Exercise aim >> Every entry below must be retyped exactly, and the pictures must be left out.
[Opening The input section]
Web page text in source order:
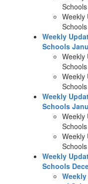
Weekly
Weekly
Schools
Weekly
Weekly
Weekly
Schools
Weekly
Weekly
Weekly
Schools
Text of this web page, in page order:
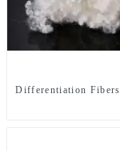
Differentiation Fibers
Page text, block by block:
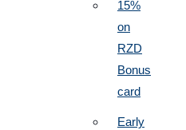
15%
on
RZD
Bonus
card
Early
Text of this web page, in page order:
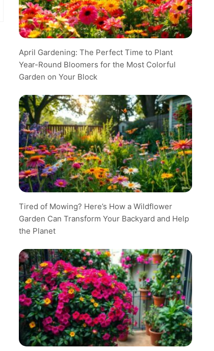
April Gardening: The Perfect Time to Plant
Year-Round Bloomers for the Most Colorful
Garden on Your Block
Tired of Mowing? Here’s How a Wildflower
Garden Can Transform Your Backyard and Help
the Planet
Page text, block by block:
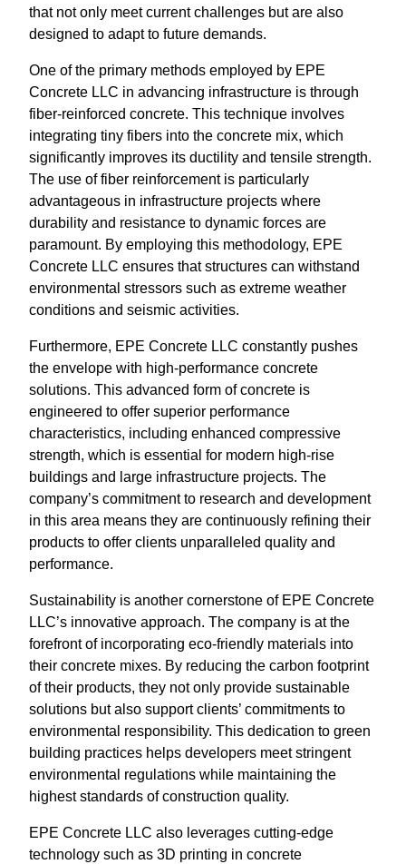
that not only meet current challenges but are also
designed to adapt to future demands.
One of the primary methods employed by EPE
Concrete LLC in advancing infrastructure is through
fiber-reinforced concrete. This technique involves
integrating tiny fibers into the concrete mix, which
significantly improves its ductility and tensile strength.
The use of fiber reinforcement is particularly
advantageous in infrastructure projects where
durability and resistance to dynamic forces are
paramount. By employing this methodology, EPE
Concrete LLC ensures that structures can withstand
environmental stressors such as extreme weather
conditions and seismic activities.
Furthermore, EPE Concrete LLC constantly pushes
the envelope with high-performance concrete
solutions. This advanced form of concrete is
engineered to offer superior performance
characteristics, including enhanced compressive
strength, which is essential for modern high-rise
buildings and large infrastructure projects. The
company’s commitment to research and development
in this area means they are continuously refining their
products to offer clients unparalleled quality and
performance.
Sustainability is another cornerstone of EPE Concrete
LLC’s innovative approach. The company is at the
forefront of incorporating eco-friendly materials into
their concrete mixes. By reducing the carbon footprint
of their products, they not only provide sustainable
solutions but also support clients’ commitments to
environmental responsibility. This dedication to green
building practices helps developers meet stringent
environmental regulations while maintaining the
highest standards of construction quality.
EPE Concrete LLC also leverages cutting-edge
technology such as 3D printing in concrete
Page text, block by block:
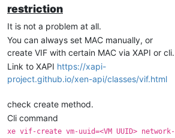
Rescan SR on destination host.
Create VM, attach VDI.
If VDI stored on "shared" SR (iSCSI, NFS,
ceph rbd and etc...), firts you have to
uuid={VDI-UUID} filename={VM-
Name_xvda}.vhd format=vhd --progress
After success export, copy to destination
restriction
It is not a problem at all.
You can always set MAC manually, or
create VIF with certain MAC via XAPI or cli.
Link to XAPI https://xapi-
project.github.io/xen-api/classes/vif.html
check create method.
Cli command
xe vif-create vm-uuid=<VM UUID> network-
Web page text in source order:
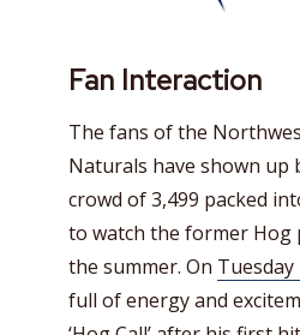
Fan Interaction
The fans of the
Naturals have shown up
crowd of 3,499 packed
to watch the former Hog
the summer. On
full of energy and
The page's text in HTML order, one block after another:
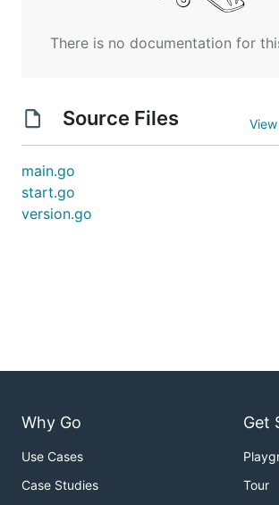
There is no documentation for
Source Files
main.go
start.go
version.go
Why Go
Use Cases
Case Studies
Get
Tour
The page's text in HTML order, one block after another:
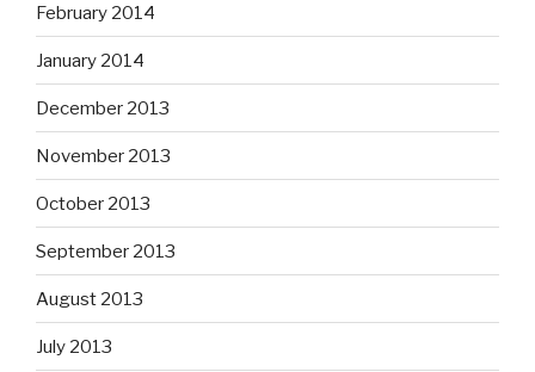
February 2014
January 2014
December 2013
November 2013
October 2013
September 2013
August 2013
July 2013
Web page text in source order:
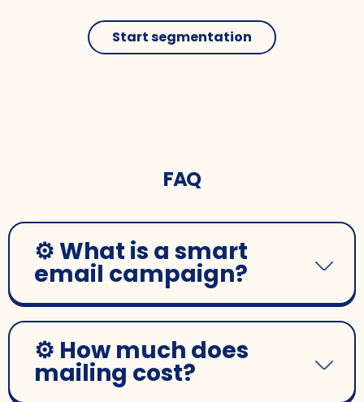
Start segmentation
FAQ
⚙️ What is a smart
email campaign?
⚙️ How much does
mailing cost?
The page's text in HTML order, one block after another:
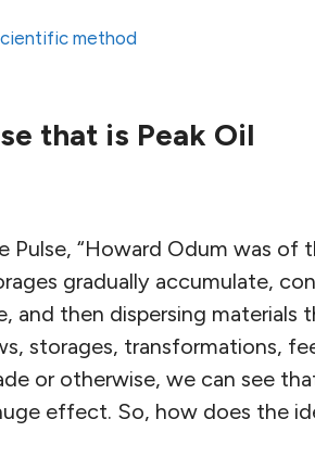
[Closing The input section]
Answer box >>
Web page text in source order:
Weekly
Weekly
Schools
Weekly
Weekly
Weekly
Schools
Weekly
Weekly
Weekly
Schools
Text of this web page, in page order:
Differentiation Fibers
Page text, block by block:
15%
on
RZD
Bonus
card
Early
Text of this web page, in page order:
April Gardening: The Perfect Time to Plant
Year-Round Bloomers for the Most Colorful
Garden on Your Block
Tired of Mowing? Here’s How a Wildflower
Garden Can Transform Your Backyard and Help
the Planet
Page text, block by block:
that not only meet current challenges but are also
designed to adapt to future demands.
One of the primary methods employed by EPE
Concrete LLC in advancing infrastructure is through
fiber-reinforced concrete. This technique involves
integrating tiny fibers into the concrete mix, which
significantly improves its ductility and tensile strength.
The use of fiber reinforcement is particularly
advantageous in infrastructure projects where
durability and resistance to dynamic forces are
paramount. By employing this methodology, EPE
Concrete LLC ensures that structures can withstand
environmental stressors such as extreme weather
conditions and seismic activities.
Furthermore, EPE Concrete LLC constantly pushes
the envelope with high-performance concrete
solutions. This advanced form of concrete is
engineered to offer superior performance
characteristics, including enhanced compressive
strength, which is essential for modern high-rise
buildings and large infrastructure projects. The
company’s commitment to research and development
in this area means they are continuously refining their
products to offer clients unparalleled quality and
performance.
Sustainability is another cornerstone of EPE Concrete
LLC’s innovative approach. The company is at the
forefront of incorporating eco-friendly materials into
their concrete mixes. By reducing the carbon footprint
of their products, they not only provide sustainable
solutions but also support clients’ commitments to
environmental responsibility. This dedication to green
building practices helps developers meet stringent
environmental regulations while maintaining the
highest standards of construction quality.
EPE Concrete LLC also leverages cutting-edge
technology such as 3D printing in concrete
Page text, block by block:
Rescan SR on destination host.
Create VM, attach VDI.
If VDI stored on "shared" SR (iSCSI, NFS,
ceph rbd and etc...), firts you have to
uuid={VDI-UUID} filename={VM-
Name_xvda}.vhd format=vhd --progress
After success export, copy to destination
restriction
It is not a problem at all.
You can always set MAC manually, or
create VIF with certain MAC via XAPI or cli.
Link to XAPI https://xapi-
project.github.io/xen-api/classes/vif.html
check create method.
Cli command
xe vif-create vm-uuid=<VM UUID> network-
Web page text in source order:
Fan Interaction
The fans of the
Naturals have shown up
crowd of 3,499 packed
to watch the former Hog
the summer. On
full of energy and
The page's text in HTML order, one block after another:
There is no documentation for
Source Files
main.go
start.go
version.go
Why Go
Use Cases
Case Studies
Get
Tour
The page's text in HTML order, one block after another:
February 2014
January 2014
December 2013
November 2013
October 2013
September 2013
August 2013
July 2013
Web page text in source order:
Start segmentation
FAQ
⚙️ What is a smart
email campaign?
⚙️ How much does
mailing cost?
The page's text in HTML order, one block after another:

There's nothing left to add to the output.